Por: José Ramón de Blas Javaloyas

El 28 de mayo de 1788, Publius (Hamilton), escribió en El Federalista, bajo el título «El poder judicial y su permanencia con la condición de buena conducta» que para estructurar el sistema judicial federal se ha de abarcar tres temas: el modo de nombrar a los jueces, la permanencia que tendrán en sus puestos y la división de la autoridad judicial entre diversos juzgados y su relación entre sí. Ocupándose de la segunda, afirmó que la judicatura es la más débil de los tres poderes, que «nunca podrá amenazar con éxito a las otras dos y será necesario que pongamos mucho cuidado en asegurar que se pueda defender de sus ataques». Y añade: «La Constitución debe prevalecer sobre una ley ordinaria, y la intención del pueblo sobre la intención de sus agentes… cuando la voluntad del legislativo, plasmada en sus leyes, es contraria a la del pueblo, plasmada en la Constitución, los jueces deben estar gobernados por esta última y no por las primeras». Una Constitución escrita y permanente que, como escribió Marshall en Marbury contra Madison, controla a un Congreso (y a un gobierno) temporal.

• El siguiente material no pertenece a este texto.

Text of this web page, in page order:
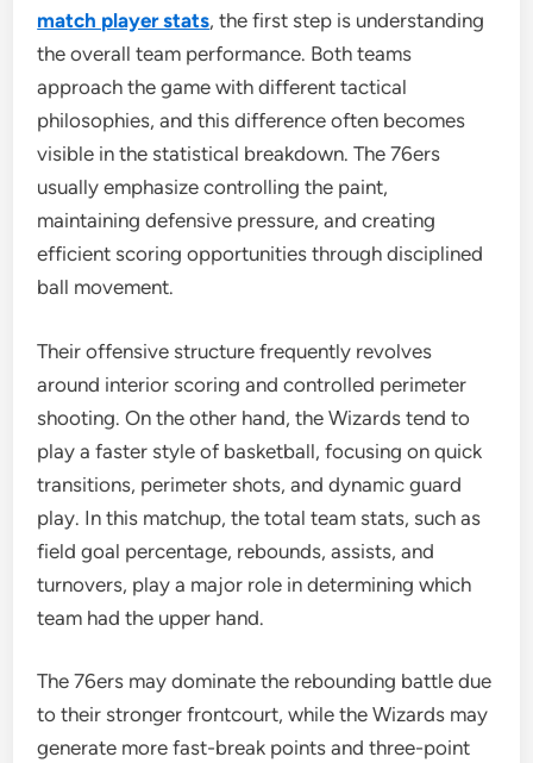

Estas palabras, que resuenan como ecos de la historia del constitucionalismo, nos alcanzan, en estos momentos, para la reflexión. Decía García de Enterría que el proceso electoral no habilita poderes absolutos, sino solo poderes de administrar y gestionar según la Ley. Y por eso «el vínculo que define la condición de gobernantes con la sociedad no es el de representación sino el de trust o fiducia, que exige mutua confianza entre las partes que es naturalmente revocable y que postula por esencia la rendición de cuentas». Y dado que los poderes públicos están sujetos a la Constitución y a la ley, «lo están también al juez, que es su instrumento indisociable».

Hoy en día, los enemigos de la democracia son los mismos que los que lo fueron en otras etapas históricas, aquellos que pretenden, en palabras de Popper, la vuelta a la sociedad cerrada, a la sociedad tribal dominada por pensamientos colectivistas, frente a la sociedad abierta en donde se piensa y se toman decisiones libremente. Popper, preocupado por todo totalitarismo, afirmaba en una entrevista («filosofía contra los falsos profetas»), que desde la II Guerra Mundial la política se ha vuelto tan complicada y la disciplina de partido tan estricta que los líderes de partido tienen casi poderes dictatoriales. De ahí deduce que, dado que los parlamentos son omnipotentes, el partido gobernante será todopoderoso –y así mismo su líder–, cuando la idea básica de toda democracia es limitar el poder, controlarlo, en el sentido de distribuirlo para que no haya demasiado en una mano.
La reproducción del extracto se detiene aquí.